Nanostrukturen bezeichnen Ordnungs- und Strukturmerkmale in Festkörpern mit mindestens einer charakteristischen Abmessung im Bereich von etwa 1–100 nm. In diesem Größenregime werden quantenmechanische Effekte, erhöhte Grenzflächenanteile und confinierte Diffusions- und Transportprozesse bestimmend für die makroskopischen Werkstoffeigenschaften.
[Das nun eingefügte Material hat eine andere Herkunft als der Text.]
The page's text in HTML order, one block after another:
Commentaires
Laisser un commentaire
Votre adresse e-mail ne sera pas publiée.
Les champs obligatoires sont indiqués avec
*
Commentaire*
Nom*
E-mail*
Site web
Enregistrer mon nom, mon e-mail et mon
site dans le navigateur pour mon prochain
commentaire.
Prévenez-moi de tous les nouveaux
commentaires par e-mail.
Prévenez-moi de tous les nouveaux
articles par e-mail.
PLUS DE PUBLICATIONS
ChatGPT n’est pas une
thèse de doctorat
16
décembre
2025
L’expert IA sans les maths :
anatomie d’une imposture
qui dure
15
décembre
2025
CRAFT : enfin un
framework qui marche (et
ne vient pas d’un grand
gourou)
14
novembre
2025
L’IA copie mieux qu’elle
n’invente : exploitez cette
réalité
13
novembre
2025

Strukturell lassen sich null‑, ein‑, zwei- und dreidimensionale Nanostrukturen unterscheiden, z. B. Quantenpunkte, Nanodrähte, dünne Schichten und nanoporöse Netzwerke. Heterogene Nanostrukturen – etwa Nanodraht‑Heterostrukturen oder hexagonale SiGe‑Multishells – kombinieren unterschiedliche Phasen oder Zusammensetzungen auf der Nanoskala und ermöglichen gezieltes Bandstruktur‑, Spannungs- und Defekt‑Engineering.
Funktional relevant sind photonische und plasmonische Nanostrukturen, in denen Licht‑Materie‑Wechselwirkungen durch Größen- und Formanpassung der Nanokomponenten kontrolliert werden. Oberflächen‑Nanostrukturen und nanoporöse Strukturen maximieren spezifische Oberfläche und aktive Zentren und sind daher zentral für Katalyse, Sensorik und elektrochemische Energiespeicher. Dotierte Systeme wie Al‑dotierte ZnO‑Nanostrukturen illustrieren, wie Ladungsträgerdichte und Defektchemie auf der Nanoskala eingestellt werden können.
Nachhaltige Nanostrukturen adressieren zusätzlich Ressourcen-, Energie- und Toxizitätsaspekte über den gesamten Lebenszyklus. Zentrale Herausforderungen bleiben die präzise Synthese (z. B. CVD, ALD, MBE), die korrelierte strukturelle und funktionelle Charakterisierung (TEM, AFM, spektroskopische Methoden) sowie die skalierbare Integration in Bauteile, ohne die nanoskalige Struktur und damit die gewünschten Eigenschaften zu verlieren.